D’autres stations de ski sont contraintes, par manque de neige, de faire venir la neige par camion pour réalimenter les pistes, comme c’est le cas à Bresse dans les Vosges, ou au Grand-Bornand en Haute-Savoie.
Pour la Cour des comptes, la neige artificielle “ne constitue qu’une protection relative et transitoire contre les effets du changement climatique. Son coût est important et son efficacité tend à se réduire avec la hausse des températures. De plus, l’impact de la production de neige sur les ressources hydriques apparaît sous-estimé dans de nombreux territoires. […] La mobilisation de ressources financières importantes en faveur de la production de neige est au contraire susceptible d’entretenir un « sentier de dépendance au ski, ne laissant que peu de place à l’invention d’alternatives”.
La Cour des comptes appelle ainsi les pouvoirs publics à faire évoluer le cadre normatif afin que les autorisations de prélèvements d’eau destinés à la production de neige tiennent compte des prospectives climatiques.

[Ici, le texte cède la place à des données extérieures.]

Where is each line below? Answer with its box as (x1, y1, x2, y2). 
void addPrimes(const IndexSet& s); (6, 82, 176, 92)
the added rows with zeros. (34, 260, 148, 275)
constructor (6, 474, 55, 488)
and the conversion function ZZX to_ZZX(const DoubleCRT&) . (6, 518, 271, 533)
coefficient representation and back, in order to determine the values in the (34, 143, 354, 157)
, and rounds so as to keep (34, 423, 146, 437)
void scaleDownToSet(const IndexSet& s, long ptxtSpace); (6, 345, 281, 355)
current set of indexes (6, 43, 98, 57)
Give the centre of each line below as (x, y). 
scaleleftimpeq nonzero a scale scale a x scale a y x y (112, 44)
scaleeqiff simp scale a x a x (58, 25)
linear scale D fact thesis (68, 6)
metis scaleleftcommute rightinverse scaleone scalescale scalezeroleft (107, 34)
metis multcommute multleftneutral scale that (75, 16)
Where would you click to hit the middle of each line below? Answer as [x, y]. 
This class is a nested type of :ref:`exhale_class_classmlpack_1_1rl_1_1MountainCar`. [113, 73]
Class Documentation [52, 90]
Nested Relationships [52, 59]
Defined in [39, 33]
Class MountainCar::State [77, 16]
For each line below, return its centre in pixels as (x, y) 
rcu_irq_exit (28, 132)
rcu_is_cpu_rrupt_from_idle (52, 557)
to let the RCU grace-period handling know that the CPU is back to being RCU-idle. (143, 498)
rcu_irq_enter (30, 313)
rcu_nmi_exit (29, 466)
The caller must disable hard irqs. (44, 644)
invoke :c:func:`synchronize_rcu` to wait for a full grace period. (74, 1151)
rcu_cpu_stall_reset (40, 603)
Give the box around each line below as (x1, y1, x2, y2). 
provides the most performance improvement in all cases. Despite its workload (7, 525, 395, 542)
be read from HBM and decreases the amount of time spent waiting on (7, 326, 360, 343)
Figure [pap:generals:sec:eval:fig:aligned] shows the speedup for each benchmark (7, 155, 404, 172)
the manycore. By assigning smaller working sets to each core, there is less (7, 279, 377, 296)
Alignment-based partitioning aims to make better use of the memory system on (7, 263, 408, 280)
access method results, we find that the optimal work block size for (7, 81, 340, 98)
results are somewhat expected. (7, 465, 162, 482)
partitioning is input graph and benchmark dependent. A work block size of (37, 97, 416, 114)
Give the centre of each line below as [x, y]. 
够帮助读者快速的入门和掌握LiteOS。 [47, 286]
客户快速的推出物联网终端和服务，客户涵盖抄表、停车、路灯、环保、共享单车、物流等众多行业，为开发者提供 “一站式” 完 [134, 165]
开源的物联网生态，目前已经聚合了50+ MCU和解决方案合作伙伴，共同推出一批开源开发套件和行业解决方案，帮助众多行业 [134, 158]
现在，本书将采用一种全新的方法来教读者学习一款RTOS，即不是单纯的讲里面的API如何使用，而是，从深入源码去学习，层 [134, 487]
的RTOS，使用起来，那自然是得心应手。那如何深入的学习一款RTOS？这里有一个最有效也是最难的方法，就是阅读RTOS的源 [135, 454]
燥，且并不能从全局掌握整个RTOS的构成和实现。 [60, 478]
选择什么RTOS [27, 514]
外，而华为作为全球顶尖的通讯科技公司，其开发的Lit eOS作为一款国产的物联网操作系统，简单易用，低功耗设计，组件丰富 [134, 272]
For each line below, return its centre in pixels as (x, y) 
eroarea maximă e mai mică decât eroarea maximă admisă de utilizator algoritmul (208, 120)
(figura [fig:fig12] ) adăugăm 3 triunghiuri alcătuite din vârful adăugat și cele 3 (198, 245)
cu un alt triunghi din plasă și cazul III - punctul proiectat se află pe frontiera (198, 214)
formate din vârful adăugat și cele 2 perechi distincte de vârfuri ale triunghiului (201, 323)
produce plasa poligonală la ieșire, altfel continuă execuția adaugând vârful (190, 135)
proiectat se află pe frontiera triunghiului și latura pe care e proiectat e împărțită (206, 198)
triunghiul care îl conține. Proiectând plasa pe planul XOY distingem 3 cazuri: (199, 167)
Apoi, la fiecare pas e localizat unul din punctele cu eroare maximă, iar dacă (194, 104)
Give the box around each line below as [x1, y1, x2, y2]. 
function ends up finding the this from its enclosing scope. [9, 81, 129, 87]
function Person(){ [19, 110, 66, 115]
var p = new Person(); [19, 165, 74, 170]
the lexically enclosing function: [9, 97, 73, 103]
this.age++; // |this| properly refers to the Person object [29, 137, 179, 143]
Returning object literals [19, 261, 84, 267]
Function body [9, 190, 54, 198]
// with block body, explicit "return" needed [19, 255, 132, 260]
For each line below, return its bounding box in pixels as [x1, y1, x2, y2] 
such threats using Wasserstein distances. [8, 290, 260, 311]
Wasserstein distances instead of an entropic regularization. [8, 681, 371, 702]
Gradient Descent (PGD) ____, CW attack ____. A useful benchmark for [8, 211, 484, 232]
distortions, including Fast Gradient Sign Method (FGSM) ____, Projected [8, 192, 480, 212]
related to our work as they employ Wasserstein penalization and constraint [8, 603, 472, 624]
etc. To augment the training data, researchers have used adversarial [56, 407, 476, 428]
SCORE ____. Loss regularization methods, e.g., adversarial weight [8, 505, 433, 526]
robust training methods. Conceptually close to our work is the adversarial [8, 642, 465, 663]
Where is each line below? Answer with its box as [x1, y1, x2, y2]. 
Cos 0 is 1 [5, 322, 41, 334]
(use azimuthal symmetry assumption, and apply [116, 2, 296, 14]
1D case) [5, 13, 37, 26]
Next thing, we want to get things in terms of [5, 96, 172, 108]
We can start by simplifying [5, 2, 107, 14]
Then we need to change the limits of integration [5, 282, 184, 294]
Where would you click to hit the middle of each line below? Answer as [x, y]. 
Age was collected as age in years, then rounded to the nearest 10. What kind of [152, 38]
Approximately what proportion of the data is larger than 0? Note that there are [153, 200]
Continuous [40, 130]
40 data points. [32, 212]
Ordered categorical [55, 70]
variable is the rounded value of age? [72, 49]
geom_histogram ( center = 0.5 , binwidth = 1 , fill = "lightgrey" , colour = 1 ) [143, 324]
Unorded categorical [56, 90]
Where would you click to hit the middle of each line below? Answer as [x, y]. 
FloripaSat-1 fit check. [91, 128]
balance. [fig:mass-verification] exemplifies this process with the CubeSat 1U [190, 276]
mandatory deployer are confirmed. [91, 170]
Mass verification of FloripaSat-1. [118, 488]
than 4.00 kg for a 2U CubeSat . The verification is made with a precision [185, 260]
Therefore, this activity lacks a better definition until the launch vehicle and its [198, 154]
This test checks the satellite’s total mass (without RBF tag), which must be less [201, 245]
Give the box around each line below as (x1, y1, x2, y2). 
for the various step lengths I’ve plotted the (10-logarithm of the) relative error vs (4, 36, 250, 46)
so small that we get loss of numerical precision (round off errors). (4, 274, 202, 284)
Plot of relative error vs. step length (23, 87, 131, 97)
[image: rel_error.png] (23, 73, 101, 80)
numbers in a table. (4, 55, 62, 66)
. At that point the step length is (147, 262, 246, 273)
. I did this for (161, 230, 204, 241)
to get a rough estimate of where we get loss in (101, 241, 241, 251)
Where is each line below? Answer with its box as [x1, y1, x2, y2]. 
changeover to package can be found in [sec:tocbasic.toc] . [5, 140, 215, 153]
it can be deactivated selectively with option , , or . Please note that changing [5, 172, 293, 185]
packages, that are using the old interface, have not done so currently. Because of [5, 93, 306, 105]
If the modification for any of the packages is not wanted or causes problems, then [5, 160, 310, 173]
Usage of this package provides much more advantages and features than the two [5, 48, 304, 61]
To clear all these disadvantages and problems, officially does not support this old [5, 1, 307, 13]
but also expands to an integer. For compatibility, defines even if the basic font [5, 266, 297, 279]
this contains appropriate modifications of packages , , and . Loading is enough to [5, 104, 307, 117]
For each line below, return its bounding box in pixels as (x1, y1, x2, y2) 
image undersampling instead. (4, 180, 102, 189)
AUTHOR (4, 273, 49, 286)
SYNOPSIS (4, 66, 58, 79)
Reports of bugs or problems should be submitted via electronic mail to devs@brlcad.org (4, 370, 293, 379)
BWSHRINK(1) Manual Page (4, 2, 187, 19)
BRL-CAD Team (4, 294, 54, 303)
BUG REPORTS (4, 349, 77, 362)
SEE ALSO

Vers un tourisme montagnard plus vertueux
Face aux menaces du changement climatique et à la maladaptation des stations de ski, les appels à un ralentissement et à plus de sobriété émergent au sein de la société, en témoigne l’installation d’une ZAD sur le glacier de la Girose pour lutter contre la construction d’un téléphérique à la Grave, l’appel de Franck Piccard, ex-champion de ski, contre le tout-ski, la décision du tribunal administratif de Grenoble d’annuler le projet d’aménagement de l’Alpes-d’Huez, et le choix de la station de Métabief (Jura) d’acter la fin du ski en 2030-2035.
Pour partir à la montagne en hiver tout en limitant son impact carbone, on peut :
- Opter pour des moyens de transports “doux” (trains, bus, vélo)
- Choisir un hébergement certifié Ecolabel
- Privilégier la location ou l’occasion pour le matériel
- Favoriser le ski de randonnée, le ski de fond et les raquettes au ski alpin
- Soutenir des organisations comme Protect Our Winters.